Bombardement de Bouaké : la réaction des ministres français soumise à l’avis de la CJR

Faut-il poursuivre des ministres pour leur inaction présumée après le bombardement du camp militaire français de Bouaké (Côte d’Ivoire) en 2004 ? La Cour de justice de la République a été saisie pour avis sur la nécessité d’ouvrir une enquête, a-t-on appris mardi de source judiciaire.

La question, posée par la juge d’instruction qui menait l’enquête, était en suspens depuis trois ans. La Cour de justice de la République (CJR) est seule habilitée à juger les ministres pour des faits commis dans l’exercice de leurs fonctions.

Sollicité par l’AFP, le nouveau procureur général de la Cour de cassation a fait savoir qu’il estimait que "les éléments constitutifs de l’infraction n’étaient pas là". Toutefois, "par souci d’impartialité", il a décidé de saisir la commission des requêtes de cette haute cour pour qu’elle se prononce à son tour.

Le procureur François Molins, qui agit en tant que ministère public de la CJR, lui demande de se prononcer sur les soupçons d’entrave à la saisine de la justice qui pèsent sur Michèle Alliot-Marie, Dominique de Villepin et Michel Barnier, respectivement ministres de la Défense, de l’Intérieur et des Affaires étrangères à l’époque des faits, selon cette source.

Le bombardement du camp de Bouaké par les forces loyales au président ivoirien d’alors, Laurent Gbagbo, qui avait causé la mort de neuf militaires français, d’un civil américain et blessé 38 soldats, avait inauguré l’un des épisodes les plus dramatiques de la longue crise ivoirienne. Immédiatement après cette attaque, menée le 6 novembre 2004, l’armée française avait détruit l’aviation ivoirienne, provoquant une vague de manifestations antifrançaises.

Le 7 janvier, la juge d’instruction a ordonné le renvoi devant les assises d’un ex-mercenaire bélarusse, Iouri Souchkine, et de deux officiers ivoiriens, Patrice Ouei et Ange Magloire Ganduillet Attualy.
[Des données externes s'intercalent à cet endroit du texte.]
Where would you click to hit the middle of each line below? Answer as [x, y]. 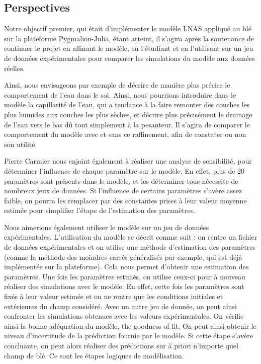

Mais ces trois hommes, visés par un mandat d’arrêt, n’ont jamais été remis à la justice française.

Au cours des 14 ans d’enquête, la magistrate s’était interrogée sur le rôle des trois ministres dans des dysfonctionnements qui avaient permis la libération de mercenaires ayant servi à l’aéroport d’Abidjan.

Peu après l’attaque, quinze mercenaires russes, bélarusses et ukrainiens avaient en effet été arrêtés à Abidjan par l’armée française, mais relâchés quatre jours plus tard. Puis, le 16 novembre 2004, huit Bélarusses avaient été arrêtés au Togo, parmi lesquels deux pilotes des avions Sukhoï-25 qui avaient bombardé le camp. Gardés à la disposition des autorités françaises, ils avaient pourtant été libérés.

La juge avait demandé en février 2016 cette saisine de la commission des requêtes de la CJR. Mais le procureur général d’alors, Jean-Claude Marin, s’était abstenu.

"J’ai bien pris note de la saisine de la commission des requêtes et de l’avis de François Molins", a réagi Jean Balan, avocat de soldats blessés et de familles de militaires décédés.

"Incompréhension est le mot le plus poli: ou le procureur général ne connaît rien du dossier Bouaké, ou il protège des intérêts particuliers", a-t-il poursuivi, estimant qu’il y avait "un conflit d’intérêt", M. Molins ayant été directeur de cabinet de Michèle Alliot-Marie au ministère de la Justice.

En 2013, la CJR avait déjà classé sans suite deux plaintes déposées par des proches de victimes accusant Mme Alliot-Marie de "complicité d’assassinats" et de "faux témoignage".